ABOUT THIS EXERCISE:
For the records below, print the lines from the line with "ensures that each" through the line with "Core assembling: We" exactly as written; include both end lines and exclude the rest.

:: PROVIDED ENTRIES

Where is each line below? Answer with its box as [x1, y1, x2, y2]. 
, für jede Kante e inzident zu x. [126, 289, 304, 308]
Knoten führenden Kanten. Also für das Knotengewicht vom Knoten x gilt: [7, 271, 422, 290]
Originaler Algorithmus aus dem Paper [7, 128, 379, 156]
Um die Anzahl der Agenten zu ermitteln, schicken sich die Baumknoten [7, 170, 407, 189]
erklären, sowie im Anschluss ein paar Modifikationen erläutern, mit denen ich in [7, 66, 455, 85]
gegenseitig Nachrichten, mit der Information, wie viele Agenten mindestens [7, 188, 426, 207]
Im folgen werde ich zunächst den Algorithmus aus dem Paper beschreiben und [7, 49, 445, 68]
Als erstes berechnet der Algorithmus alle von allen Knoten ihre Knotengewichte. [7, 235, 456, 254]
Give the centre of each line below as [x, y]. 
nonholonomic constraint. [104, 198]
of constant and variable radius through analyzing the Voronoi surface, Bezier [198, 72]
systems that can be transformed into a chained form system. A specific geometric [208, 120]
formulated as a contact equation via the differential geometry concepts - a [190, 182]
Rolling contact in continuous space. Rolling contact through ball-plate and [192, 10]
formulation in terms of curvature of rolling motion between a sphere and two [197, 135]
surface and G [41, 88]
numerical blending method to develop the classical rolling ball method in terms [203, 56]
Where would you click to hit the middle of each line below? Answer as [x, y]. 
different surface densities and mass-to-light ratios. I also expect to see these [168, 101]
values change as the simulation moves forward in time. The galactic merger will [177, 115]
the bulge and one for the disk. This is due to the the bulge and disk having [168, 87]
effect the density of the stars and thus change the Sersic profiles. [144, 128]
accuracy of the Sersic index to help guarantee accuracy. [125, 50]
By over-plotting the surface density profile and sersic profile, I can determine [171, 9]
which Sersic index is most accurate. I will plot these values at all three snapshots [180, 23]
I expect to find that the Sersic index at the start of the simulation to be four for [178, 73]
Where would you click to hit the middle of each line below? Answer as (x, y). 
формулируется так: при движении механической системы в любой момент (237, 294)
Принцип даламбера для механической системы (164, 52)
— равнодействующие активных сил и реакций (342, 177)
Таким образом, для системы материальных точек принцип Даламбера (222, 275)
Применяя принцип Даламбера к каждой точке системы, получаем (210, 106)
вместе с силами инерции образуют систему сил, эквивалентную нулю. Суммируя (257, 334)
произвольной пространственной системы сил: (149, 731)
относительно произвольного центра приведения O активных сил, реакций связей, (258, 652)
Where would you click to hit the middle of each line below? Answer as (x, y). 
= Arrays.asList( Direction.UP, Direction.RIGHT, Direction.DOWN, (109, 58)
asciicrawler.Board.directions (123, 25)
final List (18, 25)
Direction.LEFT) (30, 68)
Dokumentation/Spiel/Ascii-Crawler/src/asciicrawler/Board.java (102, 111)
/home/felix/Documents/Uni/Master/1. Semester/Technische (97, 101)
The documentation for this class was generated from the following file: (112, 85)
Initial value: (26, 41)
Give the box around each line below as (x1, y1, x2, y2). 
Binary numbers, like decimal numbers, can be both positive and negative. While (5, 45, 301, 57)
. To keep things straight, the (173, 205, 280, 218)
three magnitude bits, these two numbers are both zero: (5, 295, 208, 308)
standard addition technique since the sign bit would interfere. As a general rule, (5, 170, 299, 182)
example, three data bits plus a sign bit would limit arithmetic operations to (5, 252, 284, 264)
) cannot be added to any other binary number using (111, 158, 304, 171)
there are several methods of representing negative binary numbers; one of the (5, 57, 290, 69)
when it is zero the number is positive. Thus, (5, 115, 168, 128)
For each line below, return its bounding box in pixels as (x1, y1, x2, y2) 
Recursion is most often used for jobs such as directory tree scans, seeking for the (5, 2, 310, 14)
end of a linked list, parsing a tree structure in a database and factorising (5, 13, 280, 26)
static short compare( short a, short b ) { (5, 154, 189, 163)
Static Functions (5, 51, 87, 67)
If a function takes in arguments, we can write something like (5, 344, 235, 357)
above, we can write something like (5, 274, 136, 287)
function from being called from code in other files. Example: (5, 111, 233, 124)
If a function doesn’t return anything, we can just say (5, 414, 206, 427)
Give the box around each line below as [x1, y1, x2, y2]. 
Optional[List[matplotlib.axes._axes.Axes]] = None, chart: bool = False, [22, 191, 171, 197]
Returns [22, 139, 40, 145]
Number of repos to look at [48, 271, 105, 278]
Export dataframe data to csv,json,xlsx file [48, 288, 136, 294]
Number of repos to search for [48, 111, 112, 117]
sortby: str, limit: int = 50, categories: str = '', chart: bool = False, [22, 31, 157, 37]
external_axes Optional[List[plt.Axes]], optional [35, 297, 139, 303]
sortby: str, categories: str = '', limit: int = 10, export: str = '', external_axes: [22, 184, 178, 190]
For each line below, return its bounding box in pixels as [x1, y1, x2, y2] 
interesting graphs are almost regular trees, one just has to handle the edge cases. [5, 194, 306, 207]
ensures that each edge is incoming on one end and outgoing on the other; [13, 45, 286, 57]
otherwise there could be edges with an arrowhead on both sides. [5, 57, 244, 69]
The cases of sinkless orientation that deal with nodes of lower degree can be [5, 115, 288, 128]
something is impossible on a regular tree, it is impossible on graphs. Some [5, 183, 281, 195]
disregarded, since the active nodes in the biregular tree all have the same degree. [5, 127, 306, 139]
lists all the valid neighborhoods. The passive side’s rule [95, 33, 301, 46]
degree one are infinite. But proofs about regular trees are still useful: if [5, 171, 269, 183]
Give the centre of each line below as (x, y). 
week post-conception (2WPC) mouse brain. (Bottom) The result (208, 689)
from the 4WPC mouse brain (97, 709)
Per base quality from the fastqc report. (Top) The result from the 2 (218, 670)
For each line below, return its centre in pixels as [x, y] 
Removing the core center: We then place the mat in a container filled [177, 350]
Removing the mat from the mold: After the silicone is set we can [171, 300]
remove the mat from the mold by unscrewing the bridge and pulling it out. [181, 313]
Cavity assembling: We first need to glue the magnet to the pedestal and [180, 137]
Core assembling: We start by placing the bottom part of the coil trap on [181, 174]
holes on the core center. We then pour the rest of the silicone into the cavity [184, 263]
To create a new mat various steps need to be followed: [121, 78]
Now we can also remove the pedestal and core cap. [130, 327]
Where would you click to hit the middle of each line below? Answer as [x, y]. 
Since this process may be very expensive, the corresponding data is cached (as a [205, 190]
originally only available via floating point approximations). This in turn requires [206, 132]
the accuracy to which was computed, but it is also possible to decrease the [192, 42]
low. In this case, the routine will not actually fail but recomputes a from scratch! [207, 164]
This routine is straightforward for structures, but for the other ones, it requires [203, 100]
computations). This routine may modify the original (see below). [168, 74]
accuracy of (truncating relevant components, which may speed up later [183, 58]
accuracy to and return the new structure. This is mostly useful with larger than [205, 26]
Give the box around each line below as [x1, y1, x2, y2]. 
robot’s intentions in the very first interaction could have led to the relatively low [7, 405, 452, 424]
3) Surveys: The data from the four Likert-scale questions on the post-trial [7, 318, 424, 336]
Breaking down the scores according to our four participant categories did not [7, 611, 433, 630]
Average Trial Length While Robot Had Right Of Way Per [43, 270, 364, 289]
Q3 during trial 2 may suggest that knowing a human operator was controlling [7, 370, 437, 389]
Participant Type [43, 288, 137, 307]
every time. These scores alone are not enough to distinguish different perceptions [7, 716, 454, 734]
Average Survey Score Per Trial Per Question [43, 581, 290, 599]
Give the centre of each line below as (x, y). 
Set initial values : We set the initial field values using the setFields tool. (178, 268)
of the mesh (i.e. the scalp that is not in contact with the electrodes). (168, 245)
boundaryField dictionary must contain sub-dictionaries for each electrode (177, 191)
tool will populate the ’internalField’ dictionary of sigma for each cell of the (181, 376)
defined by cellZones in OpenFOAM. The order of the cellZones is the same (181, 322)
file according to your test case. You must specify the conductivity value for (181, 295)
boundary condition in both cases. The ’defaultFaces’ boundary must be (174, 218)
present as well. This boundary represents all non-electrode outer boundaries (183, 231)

::::

SOLUTION TO THIS EXERCISE:
ensures that each edge is incoming on one end and outgoing on the other; [13, 45, 286, 57]
otherwise there could be edges with an arrowhead on both sides. [5, 57, 244, 69]
The cases of sinkless orientation that deal with nodes of lower degree can be [5, 115, 288, 128]
something is impossible on a regular tree, it is impossible on graphs. Some [5, 183, 281, 195]
disregarded, since the active nodes in the biregular tree all have the same degree. [5, 127, 306, 139]
lists all the valid neighborhoods. The passive side’s rule [95, 33, 301, 46]
degree one are infinite. But proofs about regular trees are still useful: if [5, 171, 269, 183]
Give the centre of each line below as (x, y). 
week post-conception (2WPC) mouse brain. (Bottom) The result (208, 689)
from the 4WPC mouse brain (97, 709)
Per base quality from the fastqc report. (Top) The result from the 2 (218, 670)
For each line below, return its centre in pixels as [x, y] 
Removing the core center: We then place the mat in a container filled [177, 350]
Removing the mat from the mold: After the silicone is set we can [171, 300]
remove the mat from the mold by unscrewing the bridge and pulling it out. [181, 313]
Cavity assembling: We first need to glue the magnet to the pedestal and [180, 137]
Core assembling: We start by placing the bottom part of the coil trap on [181, 174]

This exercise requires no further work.